For structured request/response exchange, Function<JSObject, JSObject> is often the most convenient shape: JavaScript passes a plain object, Java reads it with typed get(...) calls, and returns a fresh JSObject.

Error Handling

When JavaScript throws a non-Java exception value, it may be surfaced as ThrownFromJavaScript. That gives Java code access to the thrown object:

try {
...
} catch (ThrownFromJavaScript ex) {
    Object thrown = ex.getThrownObject();
}

This is useful for APIs called directly from browser JavaScript.
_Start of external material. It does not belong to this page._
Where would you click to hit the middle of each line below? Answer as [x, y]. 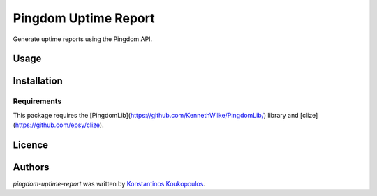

A returned error object is often easier to inspect in the console or UI than a Java-side exception crossing the boundary.

Summary

For the current state of the Web Image API, prefer the following style:

  • use @JS for small JavaScript glue snippets
  • add @JS.Coerce when you want a Java-friendly signature
  • use JSObject for all structured objects exchange
  • use get(...) and set(...) instead of JSObject subclasses
  • use helper methods that construct JavaScript class instances explicitly with new

Until @JS.Import, @JS.Export, and typed JSObject subclass support are fully implemented, the safest approach is to treat JavaScript objects as JSObject values and manipulate them through get(...), set(...), and small helper methods.